Purpose : High myopia and glaucoma are leading causes of blindness worldwide, with biomechanical changes likely playing a key role in both diseases. Scleral collagen crosslinking (CXL) has been proposed as potential therapy to alter scleral biomechanics in these diseases. Novel quantitative ultrasound (QUS) methods permit obtaining biomechanical QUS parameters associated with changes in tissue microstructure. Radio-frequency echo data were acquired from the posterior sclera of guinea pigs (GPs) using an 80-MHz US system.
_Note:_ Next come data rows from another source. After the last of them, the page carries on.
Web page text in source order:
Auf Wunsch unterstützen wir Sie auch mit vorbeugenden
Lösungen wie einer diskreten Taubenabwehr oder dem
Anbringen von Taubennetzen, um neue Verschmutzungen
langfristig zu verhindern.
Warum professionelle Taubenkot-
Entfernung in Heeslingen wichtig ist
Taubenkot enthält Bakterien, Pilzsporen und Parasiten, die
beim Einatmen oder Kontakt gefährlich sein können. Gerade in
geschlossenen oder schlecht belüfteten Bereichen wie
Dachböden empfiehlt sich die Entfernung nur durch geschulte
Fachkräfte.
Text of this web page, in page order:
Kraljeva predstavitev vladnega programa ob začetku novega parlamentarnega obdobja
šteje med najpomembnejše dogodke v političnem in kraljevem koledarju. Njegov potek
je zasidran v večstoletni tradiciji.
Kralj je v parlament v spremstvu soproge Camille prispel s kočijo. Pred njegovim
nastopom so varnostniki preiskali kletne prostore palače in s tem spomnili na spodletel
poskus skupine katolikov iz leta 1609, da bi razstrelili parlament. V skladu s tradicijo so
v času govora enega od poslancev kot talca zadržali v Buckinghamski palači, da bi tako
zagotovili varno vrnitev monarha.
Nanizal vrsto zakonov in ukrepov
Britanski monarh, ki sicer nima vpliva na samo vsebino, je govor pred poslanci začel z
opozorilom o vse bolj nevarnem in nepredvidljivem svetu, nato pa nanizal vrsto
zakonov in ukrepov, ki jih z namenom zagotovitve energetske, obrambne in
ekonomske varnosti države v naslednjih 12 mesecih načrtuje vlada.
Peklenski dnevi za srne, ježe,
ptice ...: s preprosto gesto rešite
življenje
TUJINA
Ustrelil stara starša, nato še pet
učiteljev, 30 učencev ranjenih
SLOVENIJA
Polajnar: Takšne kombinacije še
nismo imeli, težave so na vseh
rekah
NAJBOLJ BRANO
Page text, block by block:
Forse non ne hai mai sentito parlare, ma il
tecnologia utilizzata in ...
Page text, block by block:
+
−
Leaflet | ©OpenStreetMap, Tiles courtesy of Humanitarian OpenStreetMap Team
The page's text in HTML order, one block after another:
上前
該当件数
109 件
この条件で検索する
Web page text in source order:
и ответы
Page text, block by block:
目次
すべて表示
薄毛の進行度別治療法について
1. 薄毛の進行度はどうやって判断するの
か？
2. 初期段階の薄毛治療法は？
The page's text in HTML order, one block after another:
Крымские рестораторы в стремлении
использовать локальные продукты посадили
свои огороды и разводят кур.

QUS parameters were evaluated for their ability at quantifying microstructural changes occurring in the sclera during CXL.
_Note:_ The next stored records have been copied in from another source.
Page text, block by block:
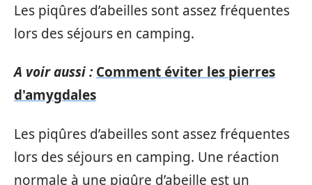
Les piqûres d’abeilles sont assez fréquentes
lors des séjours en camping.
A voir aussi : Comment éviter les pierres
d'amygdales
Les piqûres d’abeilles sont assez fréquentes
lors des séjours en camping. Une réaction
normale à une piqûre d’abeille est un
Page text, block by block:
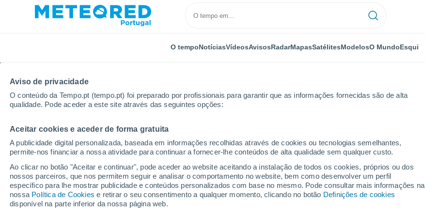
Aviso de privacidade
O conteúdo da Tempo.pt (tempo.pt) foi preparado por profissionais para garantir que as informações fornecidas são de alta
qualidade. Pode aceder a este site através das seguintes opções:
Aceitar cookies e aceder de forma gratuita
A publicidade digital personalizada, baseada em informações recolhidas através de cookies ou tecnologias semelhantes,
permite-nos financiar a nossa atividade para continuar a fornecer-lhe conteúdos de alta qualidade sem qualquer custo.
Ao clicar no botão "Aceitar e continuar", pode aceder ao website aceitando a instalação de todos os cookies, próprios ou dos
nossos parceiros, que nos permitem seguir e analisar o comportamento no website, bem como desenvolver um perfil
específico para lhe mostrar publicidade e conteúdos personalizados com base no mesmo. Pode consultar mais informações na
nossa Política de Cookies e retirar o seu consentimento a qualquer momento, clicando no botão Definições de cookies
disponível na parte inferior da nossa página web.
O tempoNotíciasVídeosAvisosRadarMapasSatélitesModelosO MundoEsqui
Início França Nova Aquitânia Charente-Maritime
Tempo em Charente-Maritime
Hoje, 9 agosto Todo o dia Símbolo
24°
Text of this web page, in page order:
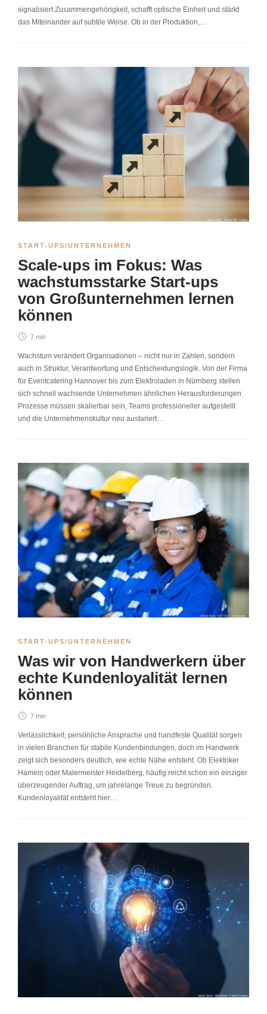
signalisiert Zusammengehörigkeit, schafft optische Einheit und stärkt
das Miteinander auf subtile Weise. Ob in der Produktion,…
START-UPS/UNTERNEHMEN
Scale-ups im Fokus: Was
wachstumsstarke Start-ups
von Großunternehmen lernen
können
7 min
Wachstum verändert Organisationen – nicht nur in Zahlen, sondern
auch in Struktur, Verantwortung und Entscheidungslogik. Von der Firma
für Eventcatering Hannover bis zum Elektroladen in Nürnberg stellen
sich schnell wachsende Unternehmen ähnlichen Herausforderungen:
Prozesse müssen skalierbar sein, Teams professioneller aufgestellt
und die Unternehmenskultur neu austariert…
START-UPS/UNTERNEHMEN
Was wir von Handwerkern über
echte Kundenloyalität lernen
können
7 min
Verlässlichkeit, persönliche Ansprache und handfeste Qualität sorgen
in vielen Branchen für stabile Kundenbindungen, doch im Handwerk
zeigt sich besonders deutlich, wie echte Nähe entsteht. Ob Elektriker
Hameln oder Malermeister Heidelberg, häufig reicht schon ein einziger
überzeugender Auftrag, um jahrelange Treue zu begründen.
Kundenloyalität entsteht hier…

Methods : Sixteen intact, normotensive eyes of 13 GPs (2 weeks old) were immersed ex-vivo in either 26mM CXL for 3 hours (G1, n = 6), 26mM CXL for 1 day (G2, n = 5), or 208mM CXL for 1 day (G3, n = 5). Eleven of these eyes (G0) were scanned with QUS prior to CXL to serve as controls. Eyes were placed in PBS and suspended to match their in vivo anatomical position. 3D RF data were collected by scanning the transducer and processed to yield two QUS parameters (Homodyned-K (HK) k and HK μ). ANOVA and Kruskal-Wallis analyses were performed to assess statistical significance between groups.
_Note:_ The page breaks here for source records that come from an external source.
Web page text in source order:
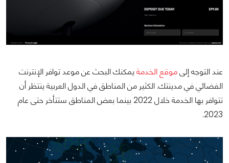
عند التوجه إلىموقع الخدمة يمكنك البحث عن موعد توافر الإنترنت
الفضائي في مدينتك. الكثير من المناطق في الدول العربية ينتظر أن
تتوافر بها الخدمة خلال 2022 بينما بعض المناطق ستتأخر حتى عام
2023.
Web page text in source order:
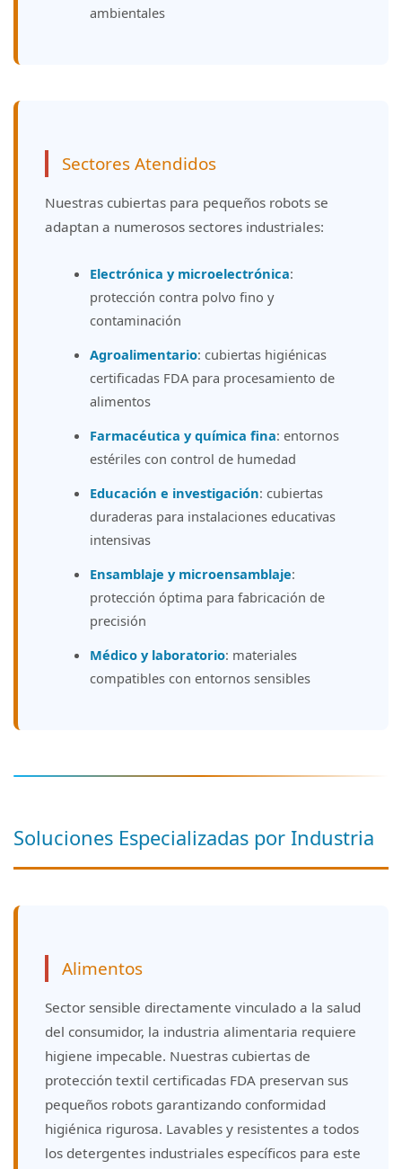
ambientales
Sectores Atendidos
Nuestras cubiertas para pequeños robots se
adaptan a numerosos sectores industriales:
Electrónica y microelectrónica:
protección contra polvo fino y
contaminación
Agroalimentario: cubiertas higiénicas
certificadas FDA para procesamiento de
alimentos
Farmacéutica y química fina: entornos
estériles con control de humedad
Educación e investigación: cubiertas
duraderas para instalaciones educativas
intensivas
Ensamblaje y microensamblaje:
protección óptima para fabricación de
precisión
Médico y laboratorio: materiales
compatibles con entornos sensibles
Soluciones Especializadas por Industria
Alimentos
Sector sensible directamente vinculado a la salud
del consumidor, la industria alimentaria requiere
higiene impecable. Nuestras cubiertas de
protección textil certificadas FDA preservan sus
pequeños robots garantizando conformidad
higiénica rigurosa. Lavables y resistentes a todos
los detergentes industriales específicos para este
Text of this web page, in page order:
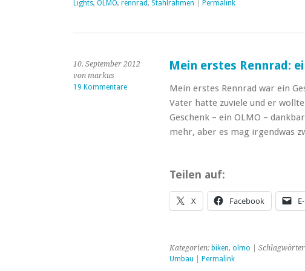
Lights, OLMO, rennrad, Stahlrahmen Permalink
10. September 2012
von markus
19 Kommentare
Mein erstes Rennrad:
Mein erstes Rennrad war ein
Vater hatte zuviele und er
Geschenk – ein OLMO –
mehr, aber es mag irgendwas
Teilen auf:
X Facebook
Kategorien: biken, olmo |
Umbau
Permalink

Results : The average and standard deviation of HK k values were 0.04 ± 0.005 (G1), 0.10 ± 0.06 (G2), and 0.15 ± 0.007 (G3), which means this parameter tends to increase with the strength of cross-linking process. Indeed, the Kruskal-Wallis test demonstrated statistically significant difference between G1 and G3 (p = 0.02). G2 values are in between those of G1 and G3 but were not found to be statistically significant. The values of HK μ did not differ between G0, G1, G2 and G3 (all p > 0.05).

Conclusions : The results indicate that QUS is highly sensitive to the changes occurring the posterior sclera during crosslinking treatment. In the future, QUS methods could be used to monitor and manage myopia patients undergoing CXL treatment to limit the likelihood of developing vision-threatening staphylomas.

This is a 2020 ARVO Annual Meeting abstract.